/embed/* routes redirect to /login on self-hosted, breaking iframe embeds

[julianwitzel]

Description

On self-hosted deployments, the /embed/<videoId> route incorrectly redirects unauthenticated visitors to /login, making iframe embeds unusable. The /s/<videoId> share-page route works correctly because it's whitelisted; /embed/* was apparently overlooked.

Reproduction

1. Self-host Cap with NEXT_PUBLIC_IS_CAP unset (or set to anything other than "true")
2. Make a video public
3. Copy the embed code from the share page (e.g. <iframe src="https://your-cap.example.com/embed/abc123">)
4. Open the iframe URL directly in a new private/incognito tab — observe the redirect to /login

Expected: The embed page renders the video player, regardless of authentication state, when the underlying video is public — same as /s/<videoId> does today.

Actual: Server returns 307 Location: /login. The iframe loads the login page (or, if the user is logged in, the dashboard, depending on auth state).

Root cause

In apps/web/proxy.ts (lines 38-56), the self-hosted whitelist allows /s/, /dashboard, /api, /login, /signup, /invite, /self-hosting, /terms, /verify-otp — but not /embed/:

if (buildEnv.NEXT_PUBLIC_IS_CAP !== "true") {
  if (
    !(
      path.startsWith("/s/") ||
      path.startsWith("/middleware") ||
      path.startsWith("/dashboard") ||
      path.startsWith("/onboarding") ||
      path.startsWith("/api") ||
      path.startsWith("/login") ||
      path.startsWith("/signup") ||
      path.startsWith("/invite") ||
      path.startsWith("/self-hosting") ||
      path.startsWith("/terms") ||
      path.startsWith("/verify-otp")
      // /embed missing here
    ) &&
    process.env.NODE_ENV !== "development"
  )
    return NextResponse.redirect(new URL("/login", url.origin));

The /embed/[videoId]/page.tsx itself uses provideOptionalAuth and gracefully handles missing auth, so the page is built correctly — it's just unreachable due to the proxy redirect.

Fix

Add path.startsWith("/embed/") to the whitelist. One-line change.

Verified via

• curl -i https://my-cap.example.com/embed/<videoId> returns 307 Location: /login
• Same behavior with direct IP via --resolve, ruling out Cloudflare/CDN
• Same behavior in private browser tabs

Environment

• Cap version: ghcr.io/capsoftware/cap-web:latest (current as of 2026-04-28)
• Configuration: standard self-hosted Docker compose
• All other features working: Studio Mode recording, share-page playback, auth via Google OAuth + magic link

[linear]

CAP-696

[tembo]

This is a duplicate of #906, which has an open PR #1415 that addresses this exact issue. The PR adds the same fix you identified - adding path.startsWith("/embed/") to the whitelist.

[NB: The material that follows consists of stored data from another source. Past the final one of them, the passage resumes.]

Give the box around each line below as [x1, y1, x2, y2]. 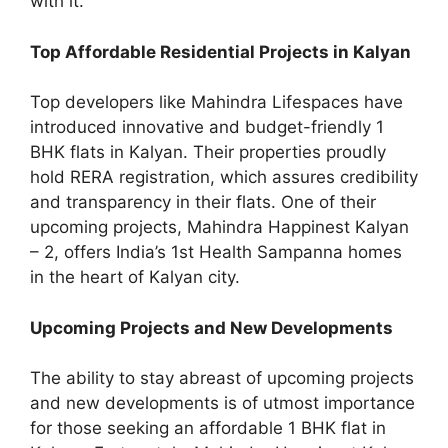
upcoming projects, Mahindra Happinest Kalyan [30, 217, 409, 238]
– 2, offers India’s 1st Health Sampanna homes [30, 242, 402, 263]
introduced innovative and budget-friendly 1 [30, 117, 384, 138]
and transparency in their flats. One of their [30, 192, 376, 213]
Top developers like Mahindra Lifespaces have [30, 92, 403, 113]
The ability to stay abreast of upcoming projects [30, 368, 414, 389]
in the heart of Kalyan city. [30, 267, 240, 288]
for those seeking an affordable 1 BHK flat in [30, 418, 386, 439]
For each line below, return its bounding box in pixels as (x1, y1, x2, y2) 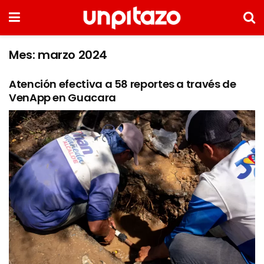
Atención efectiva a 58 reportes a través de (9, 77, 236, 91)
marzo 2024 (38, 47, 107, 63)
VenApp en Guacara (9, 90, 116, 105)
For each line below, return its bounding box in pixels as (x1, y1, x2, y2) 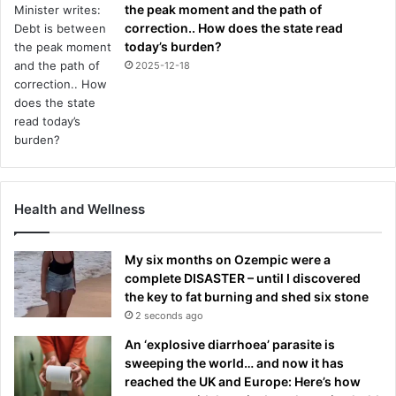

A note on the file location: the codebase has been refactored since PR #1415 was opened. The self-hosted whitelist logic has moved from apps/web/middleware.ts to apps/web/proxy.ts, so the fix would now need to be applied around line 42 in proxy.ts rather than in middleware.ts.

Your diagnosis is spot-on - the embed page at apps/web/app/embed/[videoId]/page.tsx already uses provideOptionalAuth (line 103 and 193), so it handles unauthenticated requests correctly. The only blocker is the proxy redirect.

[bskthefirst]

Hi @julianwitzel -- I have opened PR #1802 that fixes this for self-hosted instances by adding /embed/* to the proxy whitelist. Would appreciate your eyes on it!